A doubloon could be literally broken into 8 parts, or "bits"- 2 bits making a quarter doubloon.
But there was no equivalency in Doubloons to dollars as far as valuation.

The term two bits came to mean one quarter dollar, just as it already meant one quarter doubloon. But the US dollar never had an eighth part coin.
This is why you hear in American English usage 2 bits, 4 bits, or even 6 bits... but you never hear 1 bit, 3 bits, 5 etc.
I'm not wrong, just incomplete. The term "piece of eight" was actually ambiguous, meaning either:
1) A coin that was eight of something. Eight reales.
2) An eighth of something, in this case one eighth of a dollar.

The dollar was eight reales. The escudo was 16 reales, and the doubloon (doblón) was two escudos or 32 reals.

Click the image to open in full size.
This is a Spanish Dollar. The '8' on the right hand side is for 8 reales or 8 reals (or 8 rials). The "M" with the tiny "o" above it is the mint mark, Mexico in this case. At the time of the American Revolution, or from about 1760 to 1800, the style common in America had Charles IV on one side and the same shield with the Pillars of Hercules. It was commonly called the "Pillar Dollar." Those minted in Bolivia instead of the Mo had PTSI (Potosi) mint mark with the letters superimposed on top of one another. I couldn't find a clear picture of the 1789 style pillar dollars from Potosi to see what could look like a $ sign with 3 vertical bars. It is believed that is the source of the $.

Quote:
Originally Posted by sculptingman View Post
The founding fathers lacked such calculators.

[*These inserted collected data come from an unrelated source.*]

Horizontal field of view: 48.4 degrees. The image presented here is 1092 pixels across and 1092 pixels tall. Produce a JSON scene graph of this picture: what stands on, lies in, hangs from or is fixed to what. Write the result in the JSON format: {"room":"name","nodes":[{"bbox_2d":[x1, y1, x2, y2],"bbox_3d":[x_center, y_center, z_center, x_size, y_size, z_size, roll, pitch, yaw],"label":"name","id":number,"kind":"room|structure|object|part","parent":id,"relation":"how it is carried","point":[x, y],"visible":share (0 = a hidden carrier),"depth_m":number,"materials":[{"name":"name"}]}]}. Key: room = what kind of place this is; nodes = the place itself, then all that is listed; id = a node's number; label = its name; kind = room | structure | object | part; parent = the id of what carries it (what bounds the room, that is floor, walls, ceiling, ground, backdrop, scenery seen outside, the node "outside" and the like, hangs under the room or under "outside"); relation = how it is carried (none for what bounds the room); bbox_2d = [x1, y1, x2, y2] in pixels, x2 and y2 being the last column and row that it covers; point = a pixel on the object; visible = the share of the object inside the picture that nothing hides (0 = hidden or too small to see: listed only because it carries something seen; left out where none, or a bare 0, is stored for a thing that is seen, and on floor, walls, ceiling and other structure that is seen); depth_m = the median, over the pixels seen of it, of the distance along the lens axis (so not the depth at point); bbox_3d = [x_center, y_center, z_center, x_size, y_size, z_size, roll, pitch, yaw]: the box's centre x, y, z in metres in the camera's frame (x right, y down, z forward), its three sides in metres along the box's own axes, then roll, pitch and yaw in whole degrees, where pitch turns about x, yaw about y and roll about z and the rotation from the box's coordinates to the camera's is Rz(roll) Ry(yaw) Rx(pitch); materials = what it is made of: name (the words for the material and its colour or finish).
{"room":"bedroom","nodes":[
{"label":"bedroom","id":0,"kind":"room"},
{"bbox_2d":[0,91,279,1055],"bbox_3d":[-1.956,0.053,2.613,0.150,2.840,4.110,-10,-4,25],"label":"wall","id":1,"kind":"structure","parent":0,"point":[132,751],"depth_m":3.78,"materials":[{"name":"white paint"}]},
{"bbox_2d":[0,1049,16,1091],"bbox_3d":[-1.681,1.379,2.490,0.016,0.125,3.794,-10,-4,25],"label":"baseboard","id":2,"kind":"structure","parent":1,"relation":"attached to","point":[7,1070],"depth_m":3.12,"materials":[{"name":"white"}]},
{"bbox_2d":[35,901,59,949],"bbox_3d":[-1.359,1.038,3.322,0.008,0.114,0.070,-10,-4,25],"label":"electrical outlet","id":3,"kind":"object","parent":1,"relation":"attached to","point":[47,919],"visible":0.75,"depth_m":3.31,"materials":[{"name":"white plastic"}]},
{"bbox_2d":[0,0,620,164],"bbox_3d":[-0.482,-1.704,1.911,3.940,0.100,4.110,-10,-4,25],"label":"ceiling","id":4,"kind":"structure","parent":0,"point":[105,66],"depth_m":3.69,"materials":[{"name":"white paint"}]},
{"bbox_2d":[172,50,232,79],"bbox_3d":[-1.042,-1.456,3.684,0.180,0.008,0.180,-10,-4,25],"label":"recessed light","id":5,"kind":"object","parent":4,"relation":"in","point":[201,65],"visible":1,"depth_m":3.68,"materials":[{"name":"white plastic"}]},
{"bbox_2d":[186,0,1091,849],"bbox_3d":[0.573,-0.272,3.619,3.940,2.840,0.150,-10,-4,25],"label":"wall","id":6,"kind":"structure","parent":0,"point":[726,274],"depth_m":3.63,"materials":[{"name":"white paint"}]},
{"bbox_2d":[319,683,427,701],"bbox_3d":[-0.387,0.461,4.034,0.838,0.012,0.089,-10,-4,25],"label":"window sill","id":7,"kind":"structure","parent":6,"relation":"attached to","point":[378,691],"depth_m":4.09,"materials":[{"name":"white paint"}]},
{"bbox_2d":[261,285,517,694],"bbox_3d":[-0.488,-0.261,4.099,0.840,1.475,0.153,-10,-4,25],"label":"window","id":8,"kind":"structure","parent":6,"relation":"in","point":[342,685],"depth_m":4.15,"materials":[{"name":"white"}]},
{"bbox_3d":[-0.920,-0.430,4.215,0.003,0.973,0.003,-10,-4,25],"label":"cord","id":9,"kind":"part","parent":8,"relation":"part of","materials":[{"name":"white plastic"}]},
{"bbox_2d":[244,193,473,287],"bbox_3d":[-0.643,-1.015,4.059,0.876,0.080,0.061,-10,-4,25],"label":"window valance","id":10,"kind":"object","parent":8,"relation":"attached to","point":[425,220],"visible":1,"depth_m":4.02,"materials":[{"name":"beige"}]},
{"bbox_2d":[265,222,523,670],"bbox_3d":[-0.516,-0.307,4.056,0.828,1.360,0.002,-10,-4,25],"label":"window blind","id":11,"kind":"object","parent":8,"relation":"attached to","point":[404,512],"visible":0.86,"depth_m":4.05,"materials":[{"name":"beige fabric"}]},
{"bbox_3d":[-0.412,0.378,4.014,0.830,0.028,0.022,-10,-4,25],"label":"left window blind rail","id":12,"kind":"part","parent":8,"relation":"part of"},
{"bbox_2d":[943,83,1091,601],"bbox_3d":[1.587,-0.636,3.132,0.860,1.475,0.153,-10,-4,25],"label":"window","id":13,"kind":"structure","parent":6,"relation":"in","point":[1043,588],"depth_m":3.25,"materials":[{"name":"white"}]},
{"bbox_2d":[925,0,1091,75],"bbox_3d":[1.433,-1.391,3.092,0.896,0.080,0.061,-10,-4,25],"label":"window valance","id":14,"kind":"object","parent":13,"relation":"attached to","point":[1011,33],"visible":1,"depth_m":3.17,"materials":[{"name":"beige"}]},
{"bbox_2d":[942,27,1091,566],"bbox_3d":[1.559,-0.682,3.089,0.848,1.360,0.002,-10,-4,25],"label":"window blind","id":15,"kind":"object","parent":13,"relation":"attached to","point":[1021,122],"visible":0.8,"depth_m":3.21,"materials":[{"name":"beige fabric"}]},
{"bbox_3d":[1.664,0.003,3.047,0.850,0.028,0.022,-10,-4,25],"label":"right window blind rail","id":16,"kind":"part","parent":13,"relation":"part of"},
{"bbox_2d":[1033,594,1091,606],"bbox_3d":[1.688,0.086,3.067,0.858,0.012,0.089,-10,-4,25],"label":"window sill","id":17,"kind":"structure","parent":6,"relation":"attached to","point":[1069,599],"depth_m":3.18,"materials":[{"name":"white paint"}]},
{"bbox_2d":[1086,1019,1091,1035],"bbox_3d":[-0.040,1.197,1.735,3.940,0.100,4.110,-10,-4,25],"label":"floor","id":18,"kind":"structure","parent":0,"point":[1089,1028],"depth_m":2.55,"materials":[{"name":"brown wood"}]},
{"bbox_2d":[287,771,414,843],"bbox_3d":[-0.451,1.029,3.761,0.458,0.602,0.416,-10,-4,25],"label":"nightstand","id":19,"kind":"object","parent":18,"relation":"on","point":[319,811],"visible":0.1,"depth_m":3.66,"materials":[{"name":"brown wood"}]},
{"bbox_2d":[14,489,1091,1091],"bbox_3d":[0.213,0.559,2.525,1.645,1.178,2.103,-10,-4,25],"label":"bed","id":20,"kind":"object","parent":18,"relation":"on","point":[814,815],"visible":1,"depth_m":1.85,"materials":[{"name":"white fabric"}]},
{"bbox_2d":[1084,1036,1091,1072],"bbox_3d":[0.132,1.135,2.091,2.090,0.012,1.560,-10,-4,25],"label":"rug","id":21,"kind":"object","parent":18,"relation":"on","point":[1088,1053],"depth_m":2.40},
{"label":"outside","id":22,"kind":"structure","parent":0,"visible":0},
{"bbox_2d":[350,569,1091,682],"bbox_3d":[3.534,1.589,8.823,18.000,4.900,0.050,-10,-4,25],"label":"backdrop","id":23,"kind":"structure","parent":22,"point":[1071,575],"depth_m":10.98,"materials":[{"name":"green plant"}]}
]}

There is an inherent stupidity in calculating values in mixed bases. Using base 10 notation to calculate fractional values in bases 8 or otherwise.

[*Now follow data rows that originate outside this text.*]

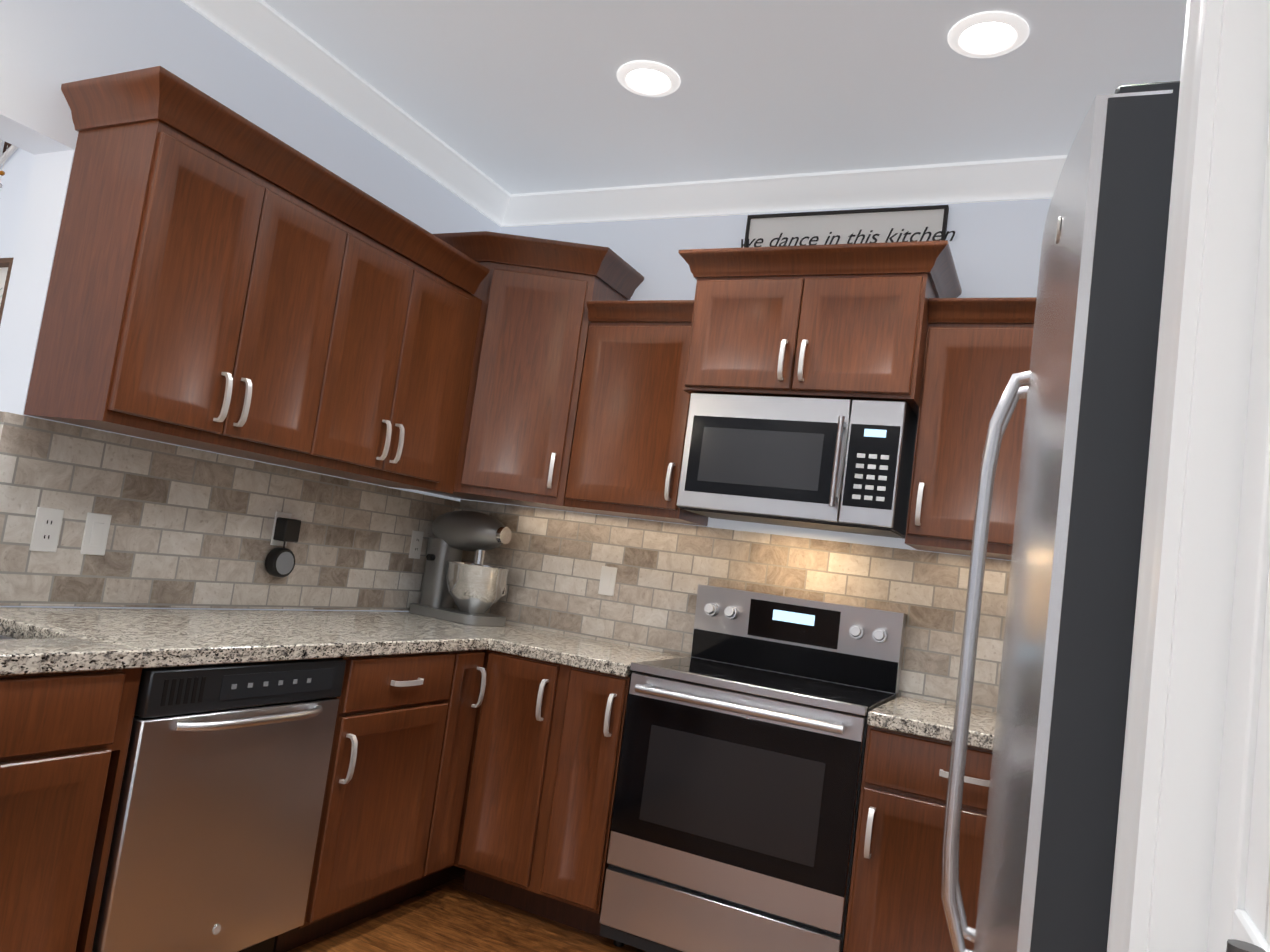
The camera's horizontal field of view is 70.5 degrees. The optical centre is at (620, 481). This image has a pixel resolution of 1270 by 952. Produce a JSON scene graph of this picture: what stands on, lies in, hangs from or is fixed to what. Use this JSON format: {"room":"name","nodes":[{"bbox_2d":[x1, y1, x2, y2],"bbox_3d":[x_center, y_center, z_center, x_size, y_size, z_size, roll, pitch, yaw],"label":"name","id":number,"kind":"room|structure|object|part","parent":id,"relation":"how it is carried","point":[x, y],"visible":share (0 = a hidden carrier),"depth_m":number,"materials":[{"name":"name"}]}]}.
{"room":"kitchen","nodes":[
{"label":"kitchen","id":0,"kind":"room"},
{"bbox_2d":[0,148,33,257],"bbox_3d":[-4.553,-0.328,4.390,5.460,2.671,0.100,5,-6,26],"label":"wall","id":1,"kind":"structure","parent":0,"point":[16,168],"depth_m":3.33,"materials":[{"name":"white paint"}]},
{"bbox_2d":[0,258,13,323],"bbox_3d":[-2.316,-0.652,3.273,0.344,0.311,0.050,5,-6,26],"label":"framed picture","id":2,"kind":"object","parent":1,"relation":"attached to","point":[5,267],"visible":0.2,"depth_m":3.20,"materials":[{"name":"brown wood"}]},
{"bbox_2d":[0,614,142,675],"bbox_3d":[-1.634,0.282,1.626,0.736,0.041,1.170,5,-6,26],"label":"countertop","id":3,"kind":"structure","parent":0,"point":[33,648],"depth_m":1.90,"materials":[{"name":"stone"}]},
{"bbox_2d":[0,635,13,639],"bbox_3d":[-1.615,0.429,1.785,0.530,0.210,0.820,5,-6,26],"label":"sink","id":4,"kind":"object","parent":3,"relation":"in","point":[3,637],"depth_m":2.17,"materials":[{"name":"silver metal"}]},
{"bbox_2d":[0,0,500,611],"bbox_3d":[-2.442,-0.431,0.808,0.210,2.820,7.500,5,-6,26],"label":"wall","id":5,"kind":"structure","parent":0,"point":[48,48],"depth_m":2.51,"materials":[{"name":"white paint"}]},
{"bbox_2d":[0,145,7,187],"bbox_3d":[-1.700,-0.767,2.452,0.034,0.313,0.034,5,-6,26],"label":"suncatcher","id":6,"kind":"object","parent":5,"relation":"hanging from","point":[2,172],"visible":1,"depth_m":2.46,"materials":[{"name":"white glass"}]},
{"bbox_2d":[0,139,17,166],"bbox_3d":[-3.785,-0.409,4.477,4.171,3.050,0.985,5,-6,26],"label":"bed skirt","id":7,"kind":"object","parent":5,"relation":"attached to","point":[11,149],"depth_m":3.37,"materials":[{"name":"white fabric"}]},
{"bbox_2d":[24,74,363,469],"bbox_3d":[-1.211,-0.551,2.627,0.346,0.880,0.674,5,-6,26],"label":"upper cabinet","id":8,"kind":"object","parent":5,"relation":"attached to","point":[225,280],"depth_m":2.40,"materials":[{"name":"brown wood"}]},
{"bbox_2d":[0,411,459,610],"bbox_3d":[-1.205,0.200,3.174,0.022,0.499,1.960,5,-6,26],"label":"tile backsplash","id":9,"kind":"structure","parent":5,"relation":"attached to","point":[190,527],"depth_m":2.83,"materials":[{"name":"tile"}]},
{"bbox_2d":[29,507,63,551],"bbox_3d":[-1.550,0.131,2.432,0.008,0.118,0.072,5,-6,26],"label":"wall outlet plate","id":10,"kind":"object","parent":9,"relation":"attached to","point":[46,529],"depth_m":2.43,"materials":[{"name":"white plastic"}]},
{"bbox_2d":[80,512,111,555],"bbox_3d":[-1.490,0.150,2.557,0.008,0.118,0.072,5,-6,26],"label":"wall outlet plate","id":11,"kind":"object","parent":9,"relation":"attached to","point":[96,531],"depth_m":2.55,"materials":[{"name":"white plastic"}]},
{"bbox_2d":[270,511,291,545],"bbox_3d":[-1.191,0.166,3.161,0.008,0.118,0.072,5,-6,26],"label":"wall outlet plate","id":12,"kind":"object","parent":9,"relation":"attached to","point":[278,514],"depth_m":3.15,"materials":[{"name":"white plastic"}]},
{"bbox_2d":[265,517,300,577],"bbox_3d":[-1.173,0.232,3.143,0.054,0.207,0.104,5,-6,26],"label":"wall speaker","id":13,"kind":"object","parent":9,"relation":"attached to","point":[280,562],"visible":1,"depth_m":3.12,"materials":[{"name":"black plastic"}]},
{"bbox_2d":[408,530,423,558],"bbox_3d":[-0.868,0.269,3.830,0.008,0.118,0.072,5,-6,26],"label":"wall outlet plate","id":14,"kind":"object","parent":9,"relation":"attached to","point":[417,536],"depth_m":3.83,"materials":[{"name":"white plastic"}]},
{"bbox_2d":[181,0,512,226],"bbox_3d":[-2.090,-1.745,0.923,0.100,0.110,7.350,5,-6,26],"label":"crown molding","id":15,"kind":"structure","parent":5,"relation":"attached to","point":[269,34],"depth_m":3.24,"materials":[{"name":"white wood"}]},
{"bbox_2d":[286,194,488,493],"bbox_3d":[-0.899,-0.452,3.273,0.346,0.880,0.775,5,-6,26],"label":"upper cabinet","id":16,"kind":"object","parent":5,"relation":"attached to","point":[398,392],"depth_m":3.15,"materials":[{"name":"brown wood"}]},
{"bbox_2d":[287,875,646,951],"bbox_3d":[-1.419,1.344,2.845,13.000,0.060,12.500,5,-6,26],"label":"floor","id":17,"kind":"structure","parent":0,"point":[453,915],"depth_m":2.90,"materials":[{"name":"brown wood"}]},
{"bbox_2d":[92,658,345,951],"bbox_3d":[-1.225,0.865,2.382,0.678,0.858,0.630,5,-6,26],"label":"dishwasher","id":18,"kind":"object","parent":17,"relation":"on","point":[216,825],"visible":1,"depth_m":2.21,"materials":[{"name":"grey metal"}]},
{"bbox_2d":[273,651,463,951],"bbox_3d":[-1.018,0.938,2.925,0.666,0.862,0.529,5,-6,26],"label":"base cabinet","id":19,"kind":"object","parent":17,"relation":"on","point":[391,814],"depth_m":2.77,"materials":[{"name":"brown wood"}]},
{"bbox_2d":[0,607,555,667],"bbox_3d":[-0.914,0.501,3.008,0.690,0.041,1.976,5,-6,26],"label":"countertop","id":20,"kind":"structure","parent":19,"relation":"on","point":[172,637],"depth_m":2.55,"materials":[{"name":"stone"}]},
{"bbox_2d":[409,510,511,625],"bbox_3d":[-0.649,0.354,3.817,0.422,0.458,0.326,5,-6,26],"label":"stand mixer","id":21,"kind":"object","parent":20,"relation":"on","point":[475,591],"visible":1,"depth_m":3.71,"materials":[{"name":"silver metal"}]},
{"bbox_2d":[428,650,485,889],"bbox_3d":[-0.867,0.986,3.236,0.666,0.862,0.170,5,-6,26],"label":"base cabinet","id":22,"kind":"object","parent":17,"relation":"on","point":[444,870],"depth_m":3.12,"materials":[{"name":"brown wood"}]},
{"bbox_2d":[454,650,565,911],"bbox_3d":[-0.267,1.080,3.380,0.337,0.862,0.616,5,-6,26],"label":"base cabinet","id":23,"kind":"object","parent":17,"relation":"on","point":[538,807],"depth_m":3.12,"materials":[{"name":"brown wood"}]},
{"bbox_2d":[496,633,687,676],"bbox_3d":[-0.081,0.643,3.344,0.522,0.041,0.620,5,-6,26],"label":"countertop","id":24,"kind":"structure","parent":23,"relation":"on","point":[564,649],"depth_m":3.17,"materials":[{"name":"stone"}]},
{"bbox_2d":[530,665,630,937],"bbox_3d":[-0.009,1.104,3.252,0.240,0.862,0.616,5,-6,26],"label":"base cabinet","id":25,"kind":"object","parent":17,"relation":"on","point":[572,863],"depth_m":2.99,"materials":[{"name":"brown wood"}]},
{"bbox_2d":[599,584,906,951],"bbox_3d":[0.453,0.979,3.011,0.766,1.190,0.659,5,-6,26],"label":"range","id":26,"kind":"object","parent":17,"relation":"on","point":[736,802],"visible":0.98,"depth_m":2.81,"materials":[{"name":"grey metal"}]},
{"bbox_2d":[843,726,992,951],"bbox_3d":[1.070,1.203,2.715,0.623,0.862,0.618,5,-6,26],"label":"base cabinet","id":27,"kind":"object","parent":17,"relation":"on","point":[895,904],"depth_m":2.53,"materials":[{"name":"brown wood"}]},
{"bbox_2d":[867,695,995,749],"bbox_3d":[1.273,0.737,2.328,1.249,0.041,1.242,5,-6,26],"label":"countertop","id":28,"kind":"structure","parent":27,"relation":"on","point":[905,714],"depth_m":2.60,"materials":[{"name":"stone"}]},
{"bbox_2d":[941,81,1179,951],"bbox_3d":[0.905,0.540,1.224,0.872,1.845,0.912,6,-5,23],"label":"refrigerator","id":29,"kind":"object","parent":17,"relation":"on","point":[1050,835],"visible":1,"depth_m":0.98,"materials":[{"name":"grey metal"}]},
{"bbox_2d":[263,0,1186,193],"bbox_3d":[-1.034,-1.499,3.094,13.000,0.060,12.500,5,-6,26],"label":"ceiling","id":30,"kind":"structure","parent":0,"point":[520,96],"depth_m":2.90,"materials":[{"name":"white paint"}]},
{"bbox_2d":[617,60,679,96],"bbox_3d":[0.093,-1.321,2.959,0.210,0.013,0.210,5,-6,26],"label":"recessed light","id":31,"kind":"object","parent":30,"relation":"in","point":[648,78],"visible":1,"depth_m":2.95,"materials":[{"name":"white plastic"}]},
{"bbox_2d":[948,11,1028,57],"bbox_3d":[1.021,-1.235,2.498,0.210,0.013,0.210,5,-6,26],"label":"recessed light","id":32,"kind":"object","parent":30,"relation":"in","point":[991,34],"visible":1,"depth_m":2.49,"materials":[{"name":"white plastic"}]},
{"bbox_2d":[460,198,1051,560],"bbox_3d":[0.746,0.232,3.455,3.600,2.820,0.150,5,-6,26],"label":"wall","id":33,"kind":"structure","parent":0,"point":[995,247],"depth_m":3.43,"materials":[{"name":"white paint"}]},
{"bbox_2d":[419,231,643,513],"bbox_3d":[-0.433,-0.436,3.724,0.779,1.030,0.559,5,-6,26],"label":"upper cabinet","id":34,"kind":"object","parent":33,"relation":"attached to","point":[534,295],"visible":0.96,"depth_m":3.55,"materials":[{"name":"brown wood"}]},
{"bbox_2d":[564,300,707,525],"bbox_3d":[0.113,-0.264,3.565,0.485,0.810,0.326,5,-6,26],"label":"upper cabinet","id":35,"kind":"object","parent":33,"relation":"attached to","point":[631,423],"depth_m":3.43,"materials":[{"name":"brown wood"}]},
{"bbox_2d":[454,500,1010,712],"bbox_3d":[0.689,0.478,3.353,3.269,0.532,0.011,5,-6,26],"label":"tile backsplash","id":36,"kind":"structure","parent":33,"relation":"attached to","point":[555,559],"depth_m":3.54,"materials":[{"name":"tile"}]},
{"bbox_2d":[598,566,616,595],"bbox_3d":[-0.051,0.409,3.710,0.072,0.118,0.008,5,-6,26],"label":"wall outlet plate","id":37,"kind":"object","parent":36,"relation":"attached to","point":[608,574],"depth_m":3.71,"materials":[{"name":"white plastic"}]},
{"bbox_2d":[505,155,1066,225],"bbox_3d":[0.940,-1.116,3.427,3.150,0.110,0.100,5,-6,26],"label":"crown molding","id":38,"kind":"structure","parent":33,"relation":"attached to","point":[1030,178],"depth_m":3.53,"materials":[{"name":"white wood"}]},
{"bbox_2d":[676,241,947,408],"bbox_3d":[0.702,-0.516,3.252,0.800,0.500,0.446,5,-6,26],"label":"upper cabinet","id":39,"kind":"object","parent":33,"relation":"attached to","point":[893,321],"depth_m":3.03,"materials":[{"name":"brown wood"}]},
{"bbox_2d":[676,393,917,538],"bbox_3d":[0.634,-0.060,3.199,0.748,0.421,0.449,5,-6,26],"label":"microwave","id":40,"kind":"object","parent":39,"relation":"attached to","point":[838,465],"visible":0.98,"depth_m":3.03,"materials":[{"name":"grey metal"}]},
{"bbox_2d":[741,205,954,247],"bbox_3d":[0.840,-0.849,3.468,0.770,0.400,0.028,5,-6,26],"label":"kitchen sign","id":41,"kind":"object","parent":33,"relation":"attached to","point":[822,225],"visible":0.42,"depth_m":3.46,"materials":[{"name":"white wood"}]},
{"bbox_2d":[905,296,1036,559],"bbox_3d":[1.271,-0.157,2.989,0.505,0.810,0.326,5,-6,26],"label":"upper cabinet","id":42,"kind":"object","parent":33,"relation":"attached to","point":[976,345],"depth_m":2.90,"materials":[{"name":"brown wood"}]},
{"bbox_3d":[2.124,0.081,-0.406,4.000,2.820,0.859,5,-6,26],"label":"wall","id":43,"kind":"structure","parent":0,"visible":0},
{"bbox_2d":[1107,0,1269,951],"bbox_3d":[0.343,0.209,0.440,0.137,2.237,0.637,5,-6,26],"label":"door frame","id":44,"kind":"structure","parent":43,"relation":"attached to","point":[1164,851],"depth_m":0.68,"materials":[{"name":"white"}]},
{"bbox_2d":[1207,114,1269,951],"bbox_3d":[0.310,0.254,0.442,0.094,2.124,0.440,5,-6,26],"label":"pantry door","id":45,"kind":"structure","parent":43,"relation":"in","point":[1240,901],"depth_m":0.58,"materials":[{"name":"white"}]},
{"bbox_3d":[0.206,0.194,0.262,0.058,1.720,0.013,5,-6,26],"label":"pantry door hinges","id":46,"kind":"part","parent":45,"relation":"part of","materials":[{"name":"grey metal"}]}
]}

There may be an argument that a base 12 numeric system would be inherently easier due to the more ways in which base 12 evenly divides without fractions... but we only have 10 symbols and ten fingers, so its no surprise we didn't adopt a base 12 system.

Given that arabic notation actually IS base 10, The founders decided that the simplest currency was unitary base 10- with the dollar divided into halves, quarters, tenths, twentieths, and hundredths.

The same logic underlies the metric system...
although the imperial system of weights and measures has some relevance in regards to comprehension... An inch is as wide as a man's thumb ( the 'rule of thumb' ) A foot about as long as his foot, a yard half his span, a cup about as much as he can hold in his cupped hand... etc...
But It still made calculation and commerce far more complicated that it needed to be.
The very fact that the people of that time lacked such calculators is the logic of having a coin or other measure that was evenly divisible by 2 and by 2 again and by 2 again (in the case of the 8 reales or dollar). In the case of the pound, that division by 2 and 2 and 2 left 30 pence, which is also divisible by 2, 3, and 5. It was very convenient. We went to a decimal system (based on the decimal numbering system that we inherited from the Arabs) was more mundane. Jefferson and others who argued for it were Francophiles and Anglophobes. The English system is not lunacy at all.

We kept the English system of weights and measures. A pound Avoirdupois is 16 oz. with 16 divisible by 2 X 2 X 2 X 2. A pound
Troy is 12 oz., so a pound of feathers is heavier than a pound of gold. 12 is divisible by 2, 3, 4, and 6. The foot is 12 inches.

The mile was actually milia passuum, a thousand paces. A pace was 2 gradus or steps. But land measures were complicated, perhaps you would say "lunacy." The acre is measured by frontage. When a plot is a quarter mile deep, each eleven yards of frontage is an acre. Or in plots a mile deep, each 110 yards is 40 acres. Eleven isn't so coveniently divisible by any integer (it's a prime number), but 16 X 11 = 1760. 1,760 yards is a mile, and the measure developed once again by dividing 1760 in half and half and half and half again. Variations in acres go right along with variations in the mile. A degree of latitude is just slightly over 60 miles. Hence the nautical mile, one minute of latitude. Slightly less than a mile. Knots and mph have a similar relationship. These are not exact, but arbitrarily standardized by estimates.